I requested from my employer to further my studies. I had initially applied for an undergraduate degree, but the university considered my experience in the field and the fact that I had passed with a distinction in my diploma, subsequently enrolling for a Postgraduate Diploma, Honors and finally an MA in Information Studies. Throughout my period of postgraduate study, I learnt firsthand how librarianship has evolved with new and state-of-the-art technology, subsequently changing and transforming the profession. On completion of my studies, unfortunately, I was deployed somewhere else which had nothing to do with librarianship.
The six years intermission was divinely planned as I had a chance to ‘sit away’ from my colleagues, observed, listened and learnt how other professional people perceived librarianship. I was more than ready to come back with a bang!!! I had learnt that the profession was not taken seriously and considered a low grade profession for tired women. What baffled me the most was knowing that everyone who had been into the four walls of a classroom, were able to pull through their academic endeavor because they were using books and were assisted by librarians.
A major come back to the Librarian fraternity was in 2015. Knowing what the library is all about and what librarians can do, compelled me to bounce back as I wanted to prove those perceptions wrong and our voices to be head.
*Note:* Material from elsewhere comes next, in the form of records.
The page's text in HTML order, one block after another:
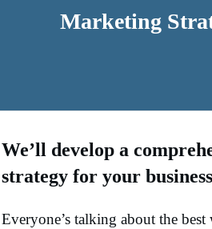
Marketing
We’ll develop a
strategy for your business
Everyone’s talking about the
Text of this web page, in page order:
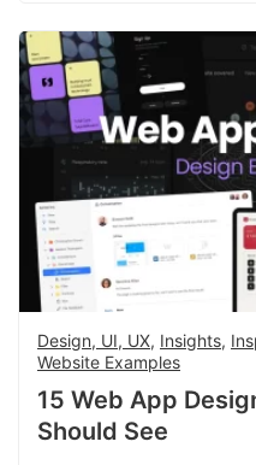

I remember making a presentation in one of our general meetings encouraging fellow colleagues to make their presence felt so that they could be recognized and their absence realized! Librarians are causing communities to thrive culturally, educationally and economically and are becoming teachers of emerging technologies.
My major come back was in a new job as a Librarian at the Southern Africa Nazarene University (SANU). This was God’s timing! The institution was working on implementing an automated library system. In 2016 a global team of librarians from USA and UK volunteered to set aside their jobs, time and more, fly to this part of the world to train librarians and implement Open-source Automated Library System (OPALS). The team was led by Dr. Sharon Bull, Librarian emeritus from Northwest Nazarene University.
The team left an indelible mark not only at SANU but the entire country was at a loss of words and envious of the Library Management System (LMS) that the institution had acquired. The system came at a time when library user’s expectation had changed, especially at institution of higher learning. Among the factors driving change are networked technologies, powerful search engines, social technologies, to mention a few. Digital inequality and access to library resources has always been a problem to our users, especially in this part of the world. OPALS therefore would enable access to information resources by users regardless of their geographical settings. The system has produced a new level of readiness to serve students and faculty into the future.
Regardless of the differences that our canal minds perceived, we worked together with our global team as a family. Surprisingly, none of them had used OPALS, which means we were learning the system together. They were just a bit ahead of us as they would sacrifice part of their night to learn the system ahead of us. The sacrifices they made and the spirit they had was ‘out of this world’, as some of us would passionately say. We would sing, chat and lough while pushing each day’s activities. The one and a half month of training was more than just training but felt so much like a spiritual retreat. Knowledge of the system was undeniable, but most of all the transformation that the team impacted at SANU was a cut above the rest. There was undeniable something unique about this team, for I had worked with librarians for a long time, but none of this caliber. It was towards the end of the training when I learnt that they were members of the Association of Christian Librarians (ACL), which I was also introduced to. Furthermore, though they were from abroad, most of them were meeting each other for the first time as well.
I had no qualms and was more than ready to join ACL, for I knew that was the association I need to be part of. The quality of the members we were with at that time, said volumes about the association. Through God’s help, I attended ACL conference in 2016. Words cannot even begin to explain the whole week I spent at the conference. I was with people that spoke the ‘same language’ as myself. Library jargons were a given, networking and sharing was what was happening, but the spiritual part of the conference itinerary was a cut above the rest. Hence my conclusion that the combination, ‘to be a Christian Librarian’ is priceless!!!
To this end, and though I am experiencing financial problems to renew my membership, I still consider myself a proud member of ACL, the crème de la crème, transforming, futuristic, nurturing and engaging association.
2. How long have you been a librarian?
I have been a librarian for 25 years.
3. What facet of the profession or your day-to-day responsibilities are you most passionate about?
Surfing the internet and connecting people with information as it is key to lifelong learning.
4. What are some ways you market services/resources to library users?
5. What are some low budget or free professional development venues that you participate in currently?
A member of the Swaziland Library and Information Centres Association and Swaziland Library Consortium.
6. What is the single most challenging thing for you to accomplish as an international librarian? [i.e.purchasing print resources, funding professional development activities, providing resources to library users who may not have the internet at home, etc.?]
Funding professional Development activities i.e. Unable to subscribe to international library association such as ACL, let alone having money to attend international conferences.
7. If CILA were to support your library in the future, what would your single greatest need be.
Funds to attend ACL conference which provides networking opportunities and access to latest open source electronic resources.